Leave the rip-and-replace approach behind

“Achieving AI at scale is a complex endeavor that must be integrated within the broader context of IT modernization to ensure long-term success and utility,” states Steven Dickens, Chief Technology Advisor at the Futurum Group. “Rocket Software’s focus is on fostering a sustainable approach that leverages existing infrastructure while embracing new technologies to expedite AI deployment.”

For AI to function correctly, and at speed, organizations need a solid foundation of data infrastructure to support its use. One of the key values of the existing infrastructure is that it is usually already well-protected through existing security and access control policies. The idea of a rip-and-replace approach—pulling the data out of the systems where it is managed today into the cloud to enable it for AI—sounds like a quick solution. Still, this approach is costly, fraught with disruption and new risks.

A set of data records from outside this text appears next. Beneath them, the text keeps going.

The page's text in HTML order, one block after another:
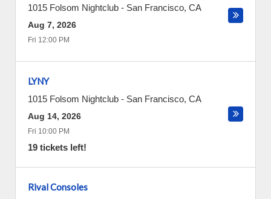
1015 Folsom Nightclub - San Francisco, CA
Aug 7, 2026
Fri 12:00 PM
LYNY
1015 Folsom Nightclub - San Francisco, CA
Aug 14, 2026
Fri 10:00 PM
19 tickets left!
Rival Consoles

“Rip-and-replace is not guaranteed to be successful. Instead, organizations should orient themselves toward a more nuanced approach—modernizing in place with hybrid cloud,” says Curry. “You can continue to leverage the security and reliability of existing mission-critical infrastructure while also introducing flexibility that enables the use of new tools and technologies to help accelerate AI adoption.”

This approach is echoed by Dickens, who notes just how important it has become to move away from a rip-and-replace mindset, instead favoring an approach of modernizing in place. He explains, “At the Futurum Group, we believe that the key to successful AI deployment lies not just in speed, but in strategic modernization that aligns with core business objectives. Aligning with this approach allows Rocket Software to harness the true potential of AI without the disruption of traditional rip-and-replace methods.”

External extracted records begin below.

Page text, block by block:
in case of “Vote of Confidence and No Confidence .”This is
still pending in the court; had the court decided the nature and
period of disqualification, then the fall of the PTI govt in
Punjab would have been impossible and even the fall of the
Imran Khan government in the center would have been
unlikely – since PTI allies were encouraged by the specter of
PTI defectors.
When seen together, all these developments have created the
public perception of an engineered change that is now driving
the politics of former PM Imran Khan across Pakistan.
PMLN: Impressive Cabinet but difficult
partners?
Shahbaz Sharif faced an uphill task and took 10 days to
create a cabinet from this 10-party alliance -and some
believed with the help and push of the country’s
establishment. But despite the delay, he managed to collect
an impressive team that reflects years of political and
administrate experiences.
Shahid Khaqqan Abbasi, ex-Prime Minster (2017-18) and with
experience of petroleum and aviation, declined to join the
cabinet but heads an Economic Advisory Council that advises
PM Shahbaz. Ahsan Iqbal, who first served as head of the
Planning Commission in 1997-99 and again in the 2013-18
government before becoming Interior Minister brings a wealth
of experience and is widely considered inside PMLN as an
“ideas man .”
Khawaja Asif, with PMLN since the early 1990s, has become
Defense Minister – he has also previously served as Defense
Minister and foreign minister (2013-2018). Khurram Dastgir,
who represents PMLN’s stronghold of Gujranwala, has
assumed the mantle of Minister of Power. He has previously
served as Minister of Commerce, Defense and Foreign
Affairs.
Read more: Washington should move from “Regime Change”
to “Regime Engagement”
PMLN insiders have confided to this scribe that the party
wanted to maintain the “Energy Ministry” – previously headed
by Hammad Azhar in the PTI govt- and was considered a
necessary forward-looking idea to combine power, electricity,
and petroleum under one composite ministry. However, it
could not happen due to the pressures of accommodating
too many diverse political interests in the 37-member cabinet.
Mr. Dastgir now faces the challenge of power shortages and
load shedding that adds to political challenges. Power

Get started with what you know

Many software companies are already starting to release new features to enable you to take advantage of AI within the context of the use of their software. Often these new features are the fastest path to adopting AI, without requiring a large investment in new AI skills. Although this offers a faster path to AI, it is still important that you confirm that you aren’t unintentionally opening the door to new risks. Some vendors might want to use your data to train their models, as an example, which could create privacy or intellectual property risks. As long as you apply the right rigor to assessing your vendor, however, these mechanisms can provide a scoped approach to AI adoption that already fits into your existing processes and is already somewhat familiar to your people.

This is also true for the systems you currently use to manage your data and content. Many of these are being extended to enable new AI capabilities to be applied directly, without requiring new infrastructure and skills. Rocket Mobius is a good example of this, enabling existing customers to apply generative AI techniques like question answering and summarization directly against the content managed within the platform, without requiring any new skills, and while adhering to the existing policies and controls protecting that content today. These types of approaches can be huge time-savers, enabling you to get value from AI much faster by making it an incremental step from where you are today. They can also reduce risk by leveraging the existing controls you already have in place within and around your software.

Taken together, these approaches can help you to move fast with AI without breaking things, and give your executive teams more confidence in adopting these market-changing technologies in a safe and effective way.